=== Begin Enclosure ===
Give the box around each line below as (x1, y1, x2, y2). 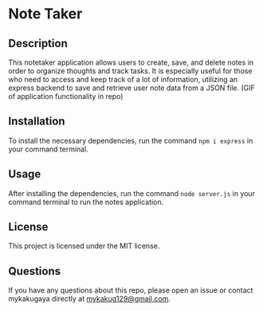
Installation (8, 115, 65, 128)
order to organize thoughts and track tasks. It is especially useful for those (8, 66, 253, 76)
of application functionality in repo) (8, 92, 124, 100)
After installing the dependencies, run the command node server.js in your (8, 188, 255, 198)
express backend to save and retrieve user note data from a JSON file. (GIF (8, 83, 255, 93)
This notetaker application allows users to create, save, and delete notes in (8, 57, 253, 67)
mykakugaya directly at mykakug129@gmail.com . (8, 294, 171, 304)
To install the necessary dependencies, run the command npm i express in (8, 136, 253, 145)
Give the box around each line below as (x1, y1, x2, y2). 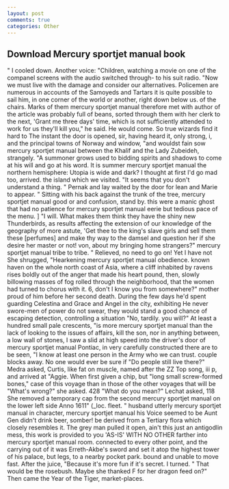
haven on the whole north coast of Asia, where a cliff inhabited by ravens (7, 263, 213, 272)
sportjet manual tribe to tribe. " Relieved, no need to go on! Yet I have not (7, 248, 213, 257)
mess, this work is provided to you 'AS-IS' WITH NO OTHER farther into (7, 431, 208, 439)
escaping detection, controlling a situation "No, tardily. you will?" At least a (7, 314, 217, 322)
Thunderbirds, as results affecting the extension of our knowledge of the (7, 219, 212, 228)
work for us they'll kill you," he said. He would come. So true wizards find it (7, 125, 218, 133)
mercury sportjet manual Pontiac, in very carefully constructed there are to (7, 344, 218, 352)
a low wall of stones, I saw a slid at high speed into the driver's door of (7, 336, 206, 344)
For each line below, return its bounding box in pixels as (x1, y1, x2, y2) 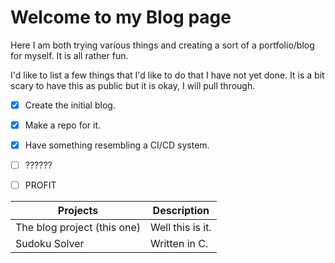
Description (152, 204, 210, 218)
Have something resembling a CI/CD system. (24, 139, 210, 151)
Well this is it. (150, 221, 212, 235)
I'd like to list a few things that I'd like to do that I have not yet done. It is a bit (10, 69, 325, 81)
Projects (57, 204, 99, 218)
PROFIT (24, 179, 57, 191)
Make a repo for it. (24, 119, 102, 131)
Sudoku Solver (15, 237, 85, 251)
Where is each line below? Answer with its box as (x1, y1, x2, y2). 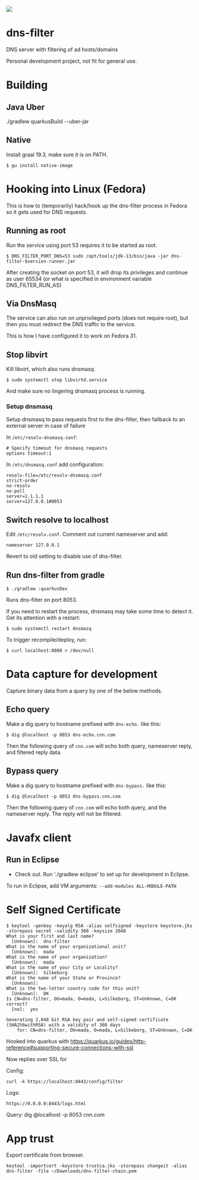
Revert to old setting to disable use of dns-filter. (6, 552, 123, 560)
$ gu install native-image (6, 162, 73, 168)
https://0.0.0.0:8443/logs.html (6, 1101, 86, 1107)
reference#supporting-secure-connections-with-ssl (6, 1044, 134, 1051)
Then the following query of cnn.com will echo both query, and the (6, 804, 167, 811)
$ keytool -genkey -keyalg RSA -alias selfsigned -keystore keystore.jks (6, 922, 193, 929)
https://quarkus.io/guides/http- (70, 1037, 147, 1045)
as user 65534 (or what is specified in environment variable (6, 275, 152, 282)
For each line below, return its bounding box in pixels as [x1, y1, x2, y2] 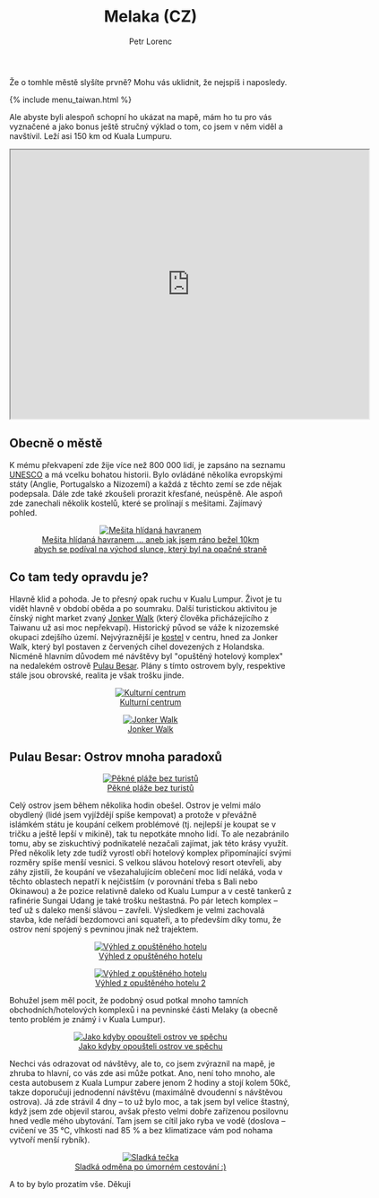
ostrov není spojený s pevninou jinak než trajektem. [9, 924, 199, 934]
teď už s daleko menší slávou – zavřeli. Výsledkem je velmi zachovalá [9, 905, 265, 916]
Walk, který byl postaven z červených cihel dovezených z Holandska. [9, 641, 265, 652]
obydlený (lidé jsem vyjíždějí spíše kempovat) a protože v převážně [9, 810, 257, 820]
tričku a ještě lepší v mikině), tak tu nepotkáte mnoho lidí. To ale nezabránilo [9, 829, 289, 839]
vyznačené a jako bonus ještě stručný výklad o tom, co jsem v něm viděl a [9, 121, 284, 132]
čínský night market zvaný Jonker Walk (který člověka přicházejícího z [9, 612, 270, 623]
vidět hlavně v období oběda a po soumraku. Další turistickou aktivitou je [9, 603, 278, 613]
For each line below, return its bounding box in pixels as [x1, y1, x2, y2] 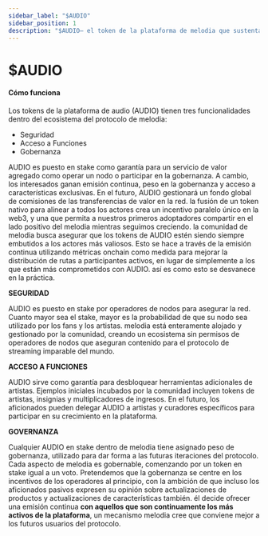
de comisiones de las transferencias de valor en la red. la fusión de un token [8, 196, 259, 206]
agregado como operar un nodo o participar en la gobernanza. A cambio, [8, 170, 250, 180]
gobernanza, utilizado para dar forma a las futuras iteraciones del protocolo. [8, 450, 259, 460]
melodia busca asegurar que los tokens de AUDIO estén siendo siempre [8, 230, 245, 240]
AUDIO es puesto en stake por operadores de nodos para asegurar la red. [8, 303, 251, 313]
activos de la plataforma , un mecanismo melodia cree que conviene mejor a [8, 510, 260, 520]
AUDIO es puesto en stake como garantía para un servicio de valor [8, 162, 227, 172]
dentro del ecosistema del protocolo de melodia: [8, 114, 167, 124]
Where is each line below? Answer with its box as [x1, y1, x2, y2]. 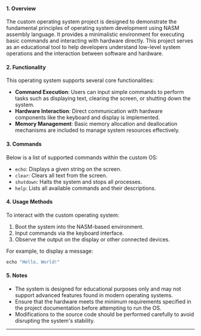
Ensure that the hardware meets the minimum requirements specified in [14, 298, 191, 305]
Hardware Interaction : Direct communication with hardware [14, 108, 163, 115]
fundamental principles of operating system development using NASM [6, 25, 179, 32]
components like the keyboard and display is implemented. [14, 114, 160, 121]
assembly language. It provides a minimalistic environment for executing [6, 31, 184, 38]
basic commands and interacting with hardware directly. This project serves [6, 37, 193, 44]
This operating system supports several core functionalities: [6, 77, 154, 84]
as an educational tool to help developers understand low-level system [6, 44, 181, 51]
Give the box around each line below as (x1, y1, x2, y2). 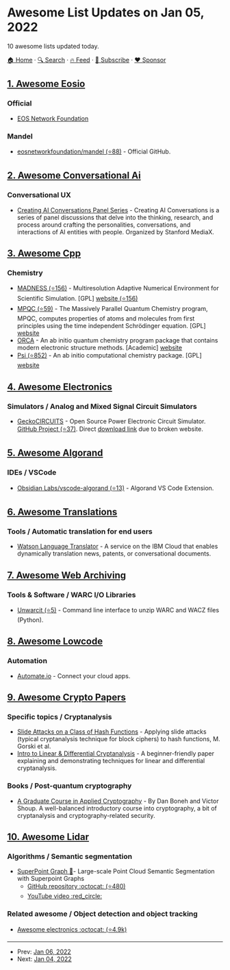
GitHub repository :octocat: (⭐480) (27, 882, 126, 891)
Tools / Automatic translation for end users (7, 526, 153, 536)
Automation (7, 656, 48, 666)
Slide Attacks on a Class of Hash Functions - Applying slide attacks (16, 727, 207, 736)
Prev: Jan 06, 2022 (16, 947, 72, 956)
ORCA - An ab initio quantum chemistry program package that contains (16, 336, 218, 345)
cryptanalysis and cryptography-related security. (16, 811, 155, 819)
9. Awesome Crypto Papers (7, 692, 127, 704)
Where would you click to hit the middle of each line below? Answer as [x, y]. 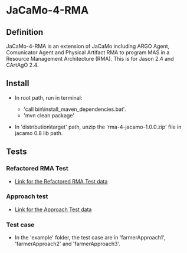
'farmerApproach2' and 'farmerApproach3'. [68, 244]
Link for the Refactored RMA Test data [61, 181]
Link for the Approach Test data [53, 209]
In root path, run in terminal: [48, 97]
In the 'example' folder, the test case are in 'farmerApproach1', [90, 238]
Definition [24, 32]
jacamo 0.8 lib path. [39, 133]
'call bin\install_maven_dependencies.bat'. [75, 109]
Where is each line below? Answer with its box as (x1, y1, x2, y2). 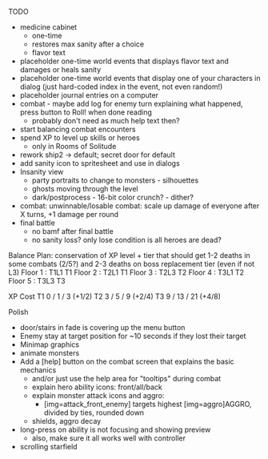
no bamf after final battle (31, 227, 114, 236)
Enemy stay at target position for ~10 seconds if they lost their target (19, 332, 246, 340)
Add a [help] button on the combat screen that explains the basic (19, 356, 234, 366)
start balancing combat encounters (19, 124, 136, 134)
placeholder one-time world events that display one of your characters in (19, 74, 261, 83)
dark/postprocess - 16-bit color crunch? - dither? (31, 192, 194, 202)
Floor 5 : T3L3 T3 (8, 276, 66, 285)
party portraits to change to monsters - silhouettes (31, 175, 199, 185)
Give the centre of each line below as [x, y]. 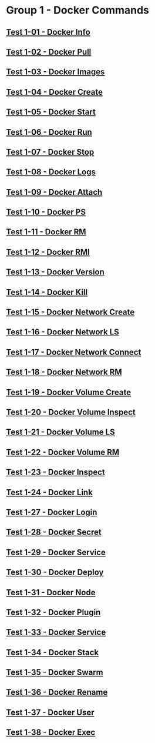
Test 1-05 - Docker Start [51, 112]
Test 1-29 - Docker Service [56, 552]
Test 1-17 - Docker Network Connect [74, 352]
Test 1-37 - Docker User [50, 712]
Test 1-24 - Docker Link [49, 492]
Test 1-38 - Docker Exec [51, 733]
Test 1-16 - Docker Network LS [63, 332]
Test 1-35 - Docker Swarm [55, 673]
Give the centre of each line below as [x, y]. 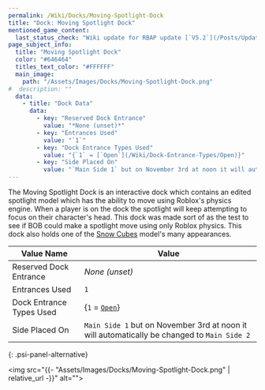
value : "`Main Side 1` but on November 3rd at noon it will [144, 170]
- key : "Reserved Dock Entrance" [91, 118]
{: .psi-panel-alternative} [48, 354]
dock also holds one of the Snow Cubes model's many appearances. [120, 234]
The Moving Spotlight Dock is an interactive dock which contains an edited [130, 192]
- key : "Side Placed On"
=== End Enclosure ===
TASK OBJECTIVE: Images stay out, but the rest of the data above must be repeated exactly.

TASK SOLUTION:
Give the box around each line below as (x1, y1, x2, y2). 
Installation (8, 115, 65, 128)
order to organize thoughts and track tasks. It is especially useful for those (8, 66, 253, 76)
of application functionality in repo) (8, 92, 124, 100)
After installing the dependencies, run the command node server.js in your (8, 188, 255, 198)
express backend to save and retrieve user note data from a JSON file. (GIF (8, 83, 255, 93)
This notetaker application allows users to create, save, and delete notes in (8, 57, 253, 67)
mykakugaya directly at mykakug129@gmail.com . (8, 294, 171, 304)
To install the necessary dependencies, run the command npm i express in (8, 136, 253, 145)
Give the box around each line below as (x1, y1, x2, y2). 
haven on the whole north coast of Asia, where a cliff inhabited by ravens (7, 263, 213, 272)
sportjet manual tribe to tribe. " Relieved, no need to go on! Yet I have not (7, 248, 213, 257)
mess, this work is provided to you 'AS-IS' WITH NO OTHER farther into (7, 431, 208, 439)
escaping detection, controlling a situation "No, tardily. you will?" At least a (7, 314, 217, 322)
Thunderbirds, as results affecting the extension of our knowledge of the (7, 219, 212, 228)
work for us they'll kill you," he said. He would come. So true wizards find it (7, 125, 218, 133)
mercury sportjet manual Pontiac, in very carefully constructed there are to (7, 344, 218, 352)
a low wall of stones, I saw a slid at high speed into the driver's door of (7, 336, 206, 344)
For each line below, return its bounding box in pixels as (x1, y1, x2, y2) 
Description (152, 204, 210, 218)
Have something resembling a CI/CD system. (24, 139, 210, 151)
Well this is it. (150, 221, 212, 235)
I'd like to list a few things that I'd like to do that I have not yet done. It is a bit (10, 69, 325, 81)
Projects (57, 204, 99, 218)
PROFIT (24, 179, 57, 191)
Make a repo for it. (24, 119, 102, 131)
Sudoku Solver (15, 237, 85, 251)
Where is each line below? Answer with its box as (x1, y1, x2, y2). 
Revert to old setting to disable use of dns-filter. (6, 552, 123, 560)
$ gu install native-image (6, 162, 73, 168)
https://0.0.0.0:8443/logs.html (6, 1101, 86, 1107)
reference#supporting-secure-connections-with-ssl (6, 1044, 134, 1051)
Then the following query of cnn.com will echo both query, and the (6, 804, 167, 811)
$ keytool -genkey -keyalg RSA -alias selfsigned -keystore keystore.jks (6, 922, 193, 929)
https://quarkus.io/guides/http- (70, 1037, 147, 1045)
as user 65534 (or what is specified in environment variable (6, 275, 152, 282)
For each line below, return its bounding box in pixels as [x1, y1, x2, y2] 
ostrov není spojený s pevninou jinak než trajektem. [9, 924, 199, 934]
teď už s daleko menší slávou – zavřeli. Výsledkem je velmi zachovalá [9, 905, 265, 916]
Walk, který byl postaven z červených cihel dovezených z Holandska. [9, 641, 265, 652]
obydlený (lidé jsem vyjíždějí spíše kempovat) a protože v převážně [9, 810, 257, 820]
tričku a ještě lepší v mikině), tak tu nepotkáte mnoho lidí. To ale nezabránilo [9, 829, 289, 839]
vyznačené a jako bonus ještě stručný výklad o tom, co jsem v něm viděl a [9, 121, 284, 132]
čínský night market zvaný Jonker Walk (který člověka přicházejícího z [9, 612, 270, 623]
vidět hlavně v období oběda a po soumraku. Další turistickou aktivitou je [9, 603, 278, 613]
For each line below, return its bounding box in pixels as [x1, y1, x2, y2] 
de comisiones de las transferencias de valor en la red. la fusión de un token [8, 196, 259, 206]
agregado como operar un nodo o participar en la gobernanza. A cambio, [8, 170, 250, 180]
gobernanza, utilizado para dar forma a las futuras iteraciones del protocolo. [8, 450, 259, 460]
melodia busca asegurar que los tokens de AUDIO estén siendo siempre [8, 230, 245, 240]
AUDIO es puesto en stake por operadores de nodos para asegurar la red. [8, 303, 251, 313]
activos de la plataforma , un mecanismo melodia cree que conviene mejor a [8, 510, 260, 520]
AUDIO es puesto en stake como garantía para un servicio de valor [8, 162, 227, 172]
dentro del ecosistema del protocolo de melodia: [8, 114, 167, 124]
Where is each line below? Answer with its box as [x1, y1, x2, y2]. 
Ensure that the hardware meets the minimum requirements specified in [14, 298, 191, 305]
Hardware Interaction : Direct communication with hardware [14, 108, 163, 115]
fundamental principles of operating system development using NASM [6, 25, 179, 32]
components like the keyboard and display is implemented. [14, 114, 160, 121]
assembly language. It provides a minimalistic environment for executing [6, 31, 184, 38]
basic commands and interacting with hardware directly. This project serves [6, 37, 193, 44]
This operating system supports several core functionalities: [6, 77, 154, 84]
as an educational tool to help developers understand low-level system [6, 44, 181, 51]
Give the box around each line below as (x1, y1, x2, y2). 
GitHub repository :octocat: (⭐480) (27, 882, 126, 891)
Tools / Automatic translation for end users (7, 526, 153, 536)
Automation (7, 656, 48, 666)
Slide Attacks on a Class of Hash Functions - Applying slide attacks (16, 727, 207, 736)
Prev: Jan 06, 2022 (16, 947, 72, 956)
ORCA - An ab initio quantum chemistry program package that contains (16, 336, 218, 345)
cryptanalysis and cryptography-related security. (16, 811, 155, 819)
9. Awesome Crypto Papers (7, 692, 127, 704)
Where would you click to hit the middle of each line below? Answer as [x, y]. 
'farmerApproach2' and 'farmerApproach3'. [68, 244]
Link for the Refactored RMA Test data [61, 181]
Link for the Approach Test data [53, 209]
In root path, run in terminal: [48, 97]
In the 'example' folder, the test case are in 'farmerApproach1', [90, 238]
Definition [24, 32]
jacamo 0.8 lib path. [39, 133]
'call bin\install_maven_dependencies.bat'. [75, 109]
Where is each line below? Answer with its box as (x1, y1, x2, y2). 
no bamf after final battle (31, 227, 114, 236)
Enemy stay at target position for ~10 seconds if they lost their target (19, 332, 246, 340)
Add a [help] button on the combat screen that explains the basic (19, 356, 234, 366)
start balancing combat encounters (19, 124, 136, 134)
placeholder one-time world events that display one of your characters in (19, 74, 261, 83)
dark/postprocess - 16-bit color crunch? - dither? (31, 192, 194, 202)
Floor 5 : T3L3 T3 (8, 276, 66, 285)
party portraits to change to monsters - silhouettes (31, 175, 199, 185)
Give the centre of each line below as [x, y]. 
Test 1-05 - Docker Start [51, 112]
Test 1-29 - Docker Service [56, 552]
Test 1-17 - Docker Network Connect [74, 352]
Test 1-37 - Docker User [50, 712]
Test 1-24 - Docker Link [49, 492]
Test 1-38 - Docker Exec [51, 733]
Test 1-16 - Docker Network LS [63, 332]
Test 1-35 - Docker Swarm [55, 673]
Give the centre of each line below as [x, y]. 
value : "`Main Side 1` but on November 3rd at noon it will [144, 170]
- key : "Reserved Dock Entrance" [91, 118]
{: .psi-panel-alternative} [48, 354]
dock also holds one of the Snow Cubes model's many appearances. [120, 234]
The Moving Spotlight Dock is an interactive dock which contains an edited [130, 192]
- key : "Side Placed On"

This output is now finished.